WORK INSTRUCTION: In the material below, find all lines with the string "particles" and copy them.

PROVIDED RECORDS:
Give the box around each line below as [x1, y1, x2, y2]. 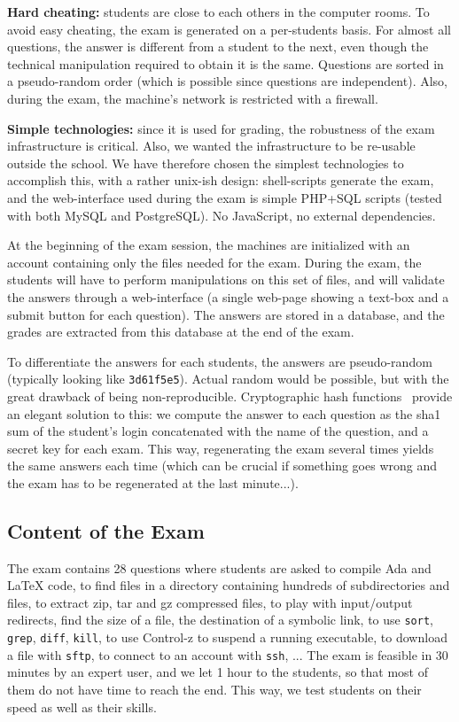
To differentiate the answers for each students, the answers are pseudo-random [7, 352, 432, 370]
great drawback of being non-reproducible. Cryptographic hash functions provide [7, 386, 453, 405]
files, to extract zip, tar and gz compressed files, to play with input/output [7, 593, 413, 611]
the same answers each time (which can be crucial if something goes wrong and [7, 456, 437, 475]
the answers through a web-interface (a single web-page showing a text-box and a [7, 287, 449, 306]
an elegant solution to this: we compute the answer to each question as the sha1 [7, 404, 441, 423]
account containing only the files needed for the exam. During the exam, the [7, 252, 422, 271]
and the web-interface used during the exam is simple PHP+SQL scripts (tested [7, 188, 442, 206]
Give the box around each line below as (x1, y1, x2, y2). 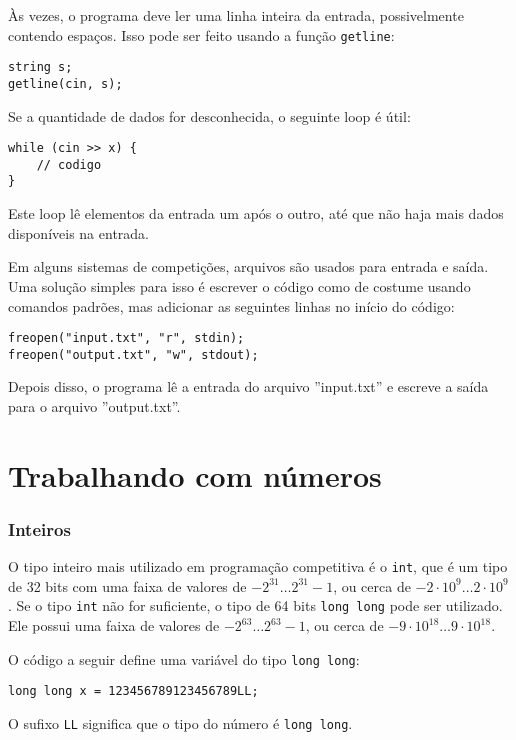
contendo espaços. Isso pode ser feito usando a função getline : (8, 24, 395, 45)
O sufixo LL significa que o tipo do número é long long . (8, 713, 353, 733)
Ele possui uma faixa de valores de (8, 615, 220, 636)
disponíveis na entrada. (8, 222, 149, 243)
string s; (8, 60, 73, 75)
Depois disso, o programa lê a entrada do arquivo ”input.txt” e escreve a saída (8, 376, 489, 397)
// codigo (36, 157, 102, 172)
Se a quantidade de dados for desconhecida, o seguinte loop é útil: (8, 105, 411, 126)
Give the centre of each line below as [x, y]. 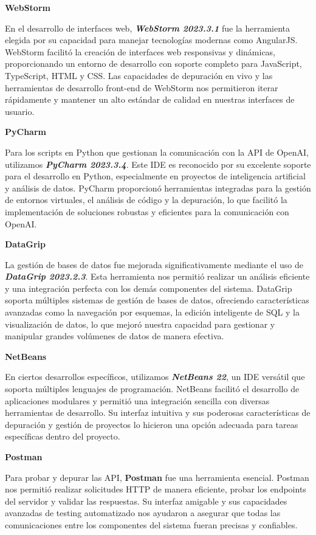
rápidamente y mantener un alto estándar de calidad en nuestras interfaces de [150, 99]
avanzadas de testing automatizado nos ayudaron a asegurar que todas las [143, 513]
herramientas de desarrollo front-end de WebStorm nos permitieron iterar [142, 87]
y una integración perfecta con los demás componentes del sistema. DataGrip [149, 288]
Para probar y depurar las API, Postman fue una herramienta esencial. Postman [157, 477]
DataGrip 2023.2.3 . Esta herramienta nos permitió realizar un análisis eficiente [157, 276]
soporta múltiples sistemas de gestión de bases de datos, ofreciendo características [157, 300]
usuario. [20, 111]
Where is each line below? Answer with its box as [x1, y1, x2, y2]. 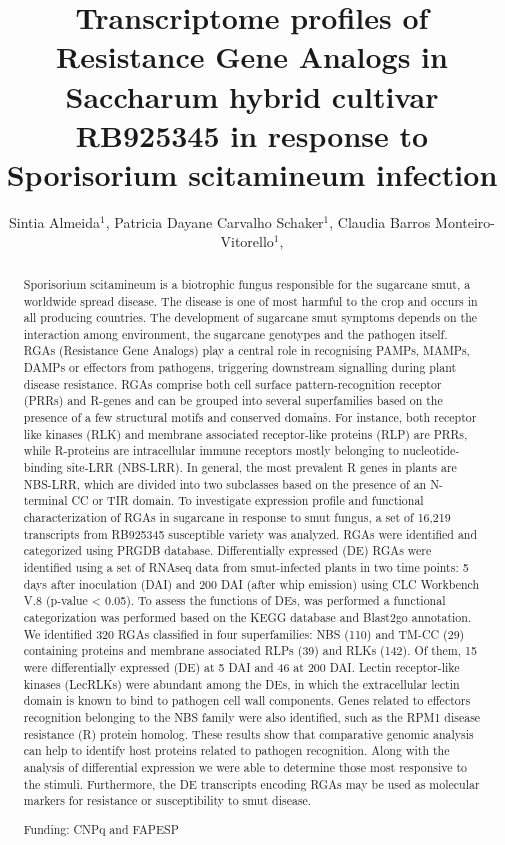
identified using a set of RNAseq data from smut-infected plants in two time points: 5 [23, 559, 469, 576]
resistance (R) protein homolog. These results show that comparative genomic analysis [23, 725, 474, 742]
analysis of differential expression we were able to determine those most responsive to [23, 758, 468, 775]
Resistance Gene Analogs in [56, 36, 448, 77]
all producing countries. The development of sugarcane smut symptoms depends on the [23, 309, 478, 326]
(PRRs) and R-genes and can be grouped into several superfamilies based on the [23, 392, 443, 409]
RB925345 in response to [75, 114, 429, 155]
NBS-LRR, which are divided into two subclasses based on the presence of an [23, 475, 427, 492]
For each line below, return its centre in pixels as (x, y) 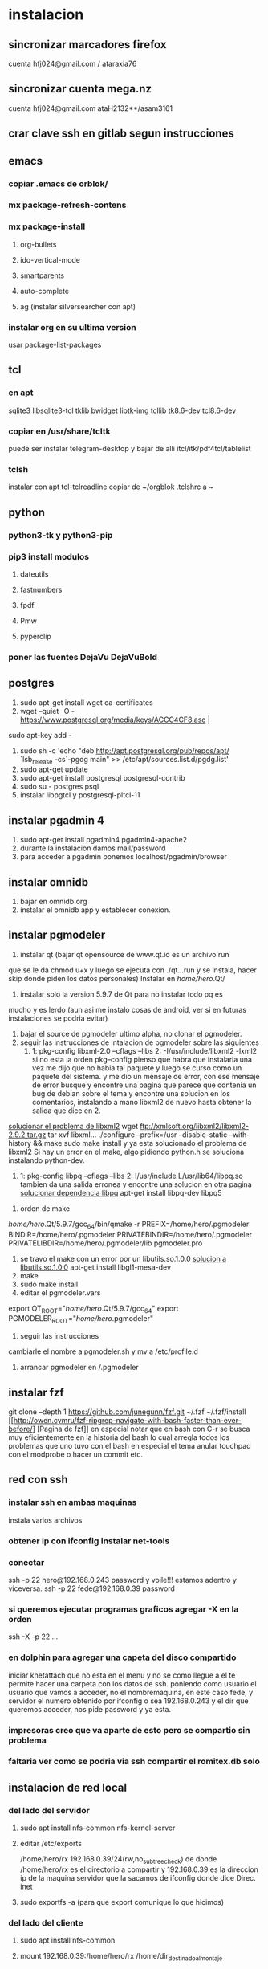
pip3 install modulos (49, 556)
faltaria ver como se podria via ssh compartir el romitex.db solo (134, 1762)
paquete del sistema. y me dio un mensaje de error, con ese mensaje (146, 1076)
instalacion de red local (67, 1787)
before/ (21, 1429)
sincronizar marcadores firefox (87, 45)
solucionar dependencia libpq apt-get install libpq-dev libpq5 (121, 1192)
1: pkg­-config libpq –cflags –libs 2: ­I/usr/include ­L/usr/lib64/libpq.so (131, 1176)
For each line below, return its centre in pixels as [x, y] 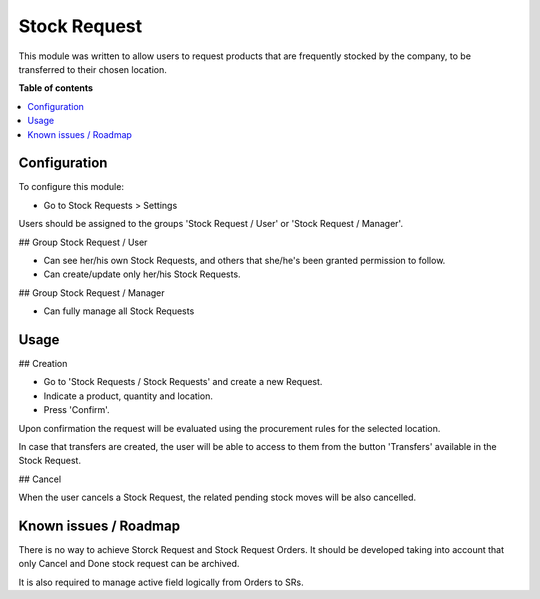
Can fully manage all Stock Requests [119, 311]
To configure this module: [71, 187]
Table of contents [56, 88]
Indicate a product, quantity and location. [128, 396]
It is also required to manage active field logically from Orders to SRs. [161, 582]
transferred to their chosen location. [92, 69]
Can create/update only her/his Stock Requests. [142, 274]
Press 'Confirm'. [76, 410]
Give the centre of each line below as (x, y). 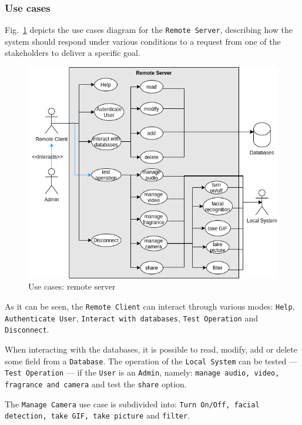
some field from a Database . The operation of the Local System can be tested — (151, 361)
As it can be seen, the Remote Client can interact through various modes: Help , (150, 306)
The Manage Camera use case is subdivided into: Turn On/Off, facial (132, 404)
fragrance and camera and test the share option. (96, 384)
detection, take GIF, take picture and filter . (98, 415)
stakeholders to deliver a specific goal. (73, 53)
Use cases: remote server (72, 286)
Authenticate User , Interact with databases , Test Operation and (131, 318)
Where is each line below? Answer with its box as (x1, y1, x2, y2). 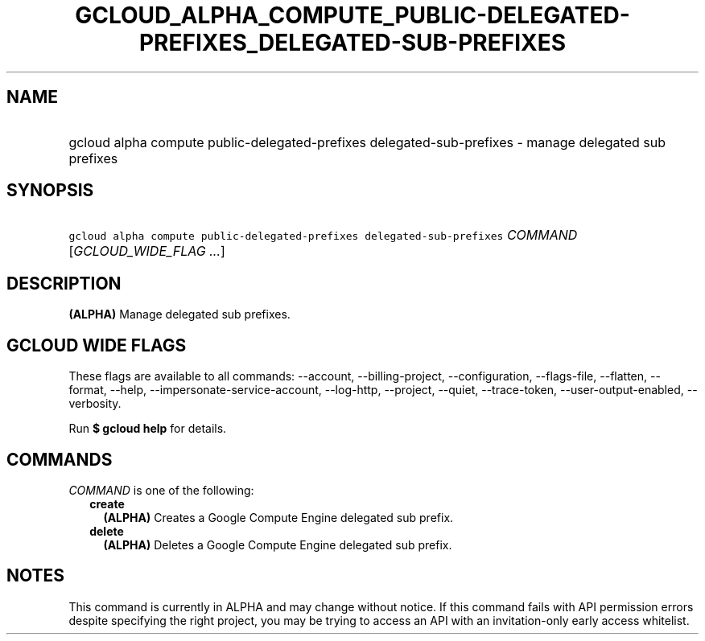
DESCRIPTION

* * *

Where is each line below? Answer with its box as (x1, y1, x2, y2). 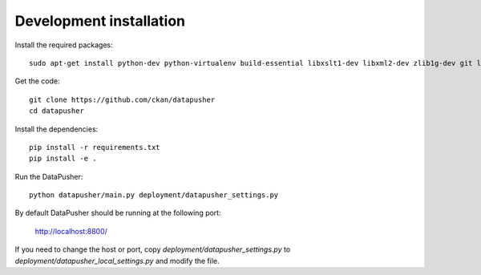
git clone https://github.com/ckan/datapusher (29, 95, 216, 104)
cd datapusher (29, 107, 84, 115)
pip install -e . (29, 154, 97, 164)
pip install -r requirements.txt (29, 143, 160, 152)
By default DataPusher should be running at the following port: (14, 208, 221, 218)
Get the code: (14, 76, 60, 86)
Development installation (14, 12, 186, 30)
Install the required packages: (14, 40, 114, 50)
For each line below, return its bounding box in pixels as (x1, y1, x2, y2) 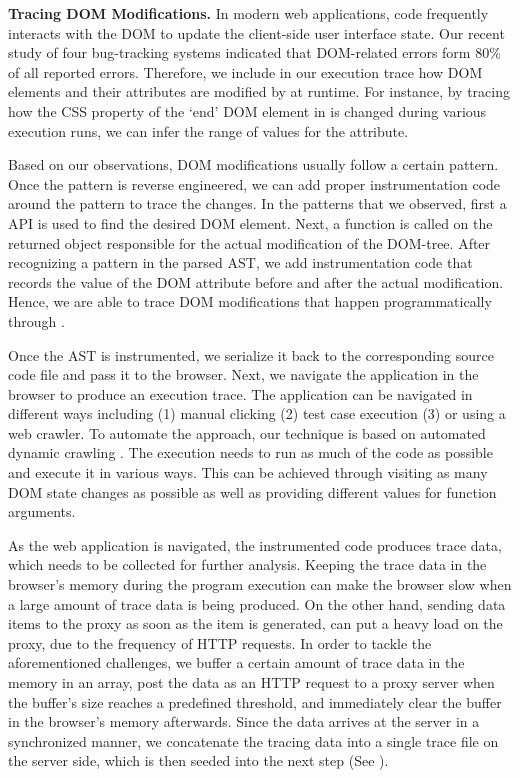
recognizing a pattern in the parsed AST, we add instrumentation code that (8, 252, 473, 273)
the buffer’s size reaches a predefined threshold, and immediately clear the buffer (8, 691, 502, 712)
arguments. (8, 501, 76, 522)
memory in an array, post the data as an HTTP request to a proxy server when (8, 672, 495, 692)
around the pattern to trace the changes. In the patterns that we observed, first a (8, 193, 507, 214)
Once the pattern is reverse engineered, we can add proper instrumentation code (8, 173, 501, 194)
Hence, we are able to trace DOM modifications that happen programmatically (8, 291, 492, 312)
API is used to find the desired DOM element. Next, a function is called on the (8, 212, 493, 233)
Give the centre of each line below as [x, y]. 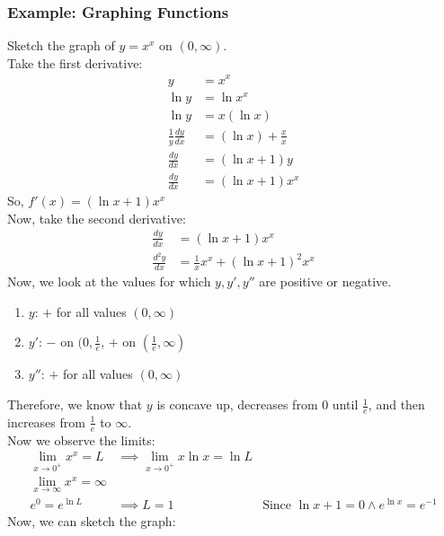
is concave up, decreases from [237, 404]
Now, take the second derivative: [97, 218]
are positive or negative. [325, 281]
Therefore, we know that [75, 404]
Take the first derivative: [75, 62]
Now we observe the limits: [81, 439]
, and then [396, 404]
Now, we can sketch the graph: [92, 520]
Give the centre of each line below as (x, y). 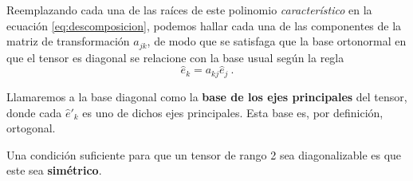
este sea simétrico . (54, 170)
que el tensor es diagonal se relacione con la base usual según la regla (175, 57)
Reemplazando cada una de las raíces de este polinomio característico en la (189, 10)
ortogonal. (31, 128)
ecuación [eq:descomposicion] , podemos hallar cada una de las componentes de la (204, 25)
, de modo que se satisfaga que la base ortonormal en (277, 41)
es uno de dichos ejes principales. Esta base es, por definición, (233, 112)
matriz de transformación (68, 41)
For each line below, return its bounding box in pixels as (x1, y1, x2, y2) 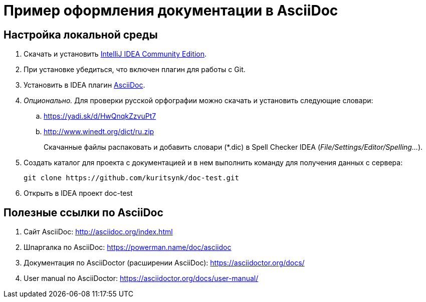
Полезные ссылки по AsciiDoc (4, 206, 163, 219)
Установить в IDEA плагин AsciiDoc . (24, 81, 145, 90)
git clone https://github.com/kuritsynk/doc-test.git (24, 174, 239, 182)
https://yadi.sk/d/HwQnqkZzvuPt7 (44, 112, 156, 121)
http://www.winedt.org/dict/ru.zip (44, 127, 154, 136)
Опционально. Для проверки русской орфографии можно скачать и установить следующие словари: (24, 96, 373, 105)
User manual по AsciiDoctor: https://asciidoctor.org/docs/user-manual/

...

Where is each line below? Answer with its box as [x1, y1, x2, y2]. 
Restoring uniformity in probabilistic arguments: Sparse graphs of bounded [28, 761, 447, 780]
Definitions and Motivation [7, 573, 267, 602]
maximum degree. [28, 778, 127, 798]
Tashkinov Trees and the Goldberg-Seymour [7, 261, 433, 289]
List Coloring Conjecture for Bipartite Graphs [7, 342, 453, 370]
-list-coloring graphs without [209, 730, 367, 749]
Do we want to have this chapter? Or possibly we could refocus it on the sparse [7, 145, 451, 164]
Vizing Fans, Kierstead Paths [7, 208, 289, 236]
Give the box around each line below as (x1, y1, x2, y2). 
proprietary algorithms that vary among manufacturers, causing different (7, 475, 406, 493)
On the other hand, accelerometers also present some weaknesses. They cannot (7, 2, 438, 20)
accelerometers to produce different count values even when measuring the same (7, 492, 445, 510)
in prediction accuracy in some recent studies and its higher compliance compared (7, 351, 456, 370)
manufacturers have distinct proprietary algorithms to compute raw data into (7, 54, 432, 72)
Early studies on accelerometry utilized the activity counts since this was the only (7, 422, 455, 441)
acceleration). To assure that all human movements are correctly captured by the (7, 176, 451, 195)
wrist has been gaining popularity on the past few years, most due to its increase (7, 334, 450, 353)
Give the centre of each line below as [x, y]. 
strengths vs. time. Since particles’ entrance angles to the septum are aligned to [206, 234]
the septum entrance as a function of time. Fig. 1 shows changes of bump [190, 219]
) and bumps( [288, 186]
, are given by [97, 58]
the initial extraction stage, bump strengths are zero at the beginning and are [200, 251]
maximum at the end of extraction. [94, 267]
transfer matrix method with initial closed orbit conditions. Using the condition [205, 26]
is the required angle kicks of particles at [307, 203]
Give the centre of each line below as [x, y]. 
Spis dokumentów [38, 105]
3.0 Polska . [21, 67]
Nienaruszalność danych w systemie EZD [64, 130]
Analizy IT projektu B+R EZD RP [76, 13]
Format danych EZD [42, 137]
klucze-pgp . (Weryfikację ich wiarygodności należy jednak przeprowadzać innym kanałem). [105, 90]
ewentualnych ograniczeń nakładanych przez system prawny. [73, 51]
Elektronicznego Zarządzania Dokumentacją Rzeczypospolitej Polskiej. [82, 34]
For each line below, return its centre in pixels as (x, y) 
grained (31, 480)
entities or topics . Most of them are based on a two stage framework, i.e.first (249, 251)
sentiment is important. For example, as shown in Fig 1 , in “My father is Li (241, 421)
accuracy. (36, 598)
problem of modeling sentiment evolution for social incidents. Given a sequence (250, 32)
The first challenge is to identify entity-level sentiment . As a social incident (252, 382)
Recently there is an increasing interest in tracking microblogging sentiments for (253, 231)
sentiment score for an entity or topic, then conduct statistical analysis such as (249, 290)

SOLUTION:
strengths vs. time. Since particles’ entrance angles to the septum are aligned to [206, 234]
is the required angle kicks of particles at [307, 203]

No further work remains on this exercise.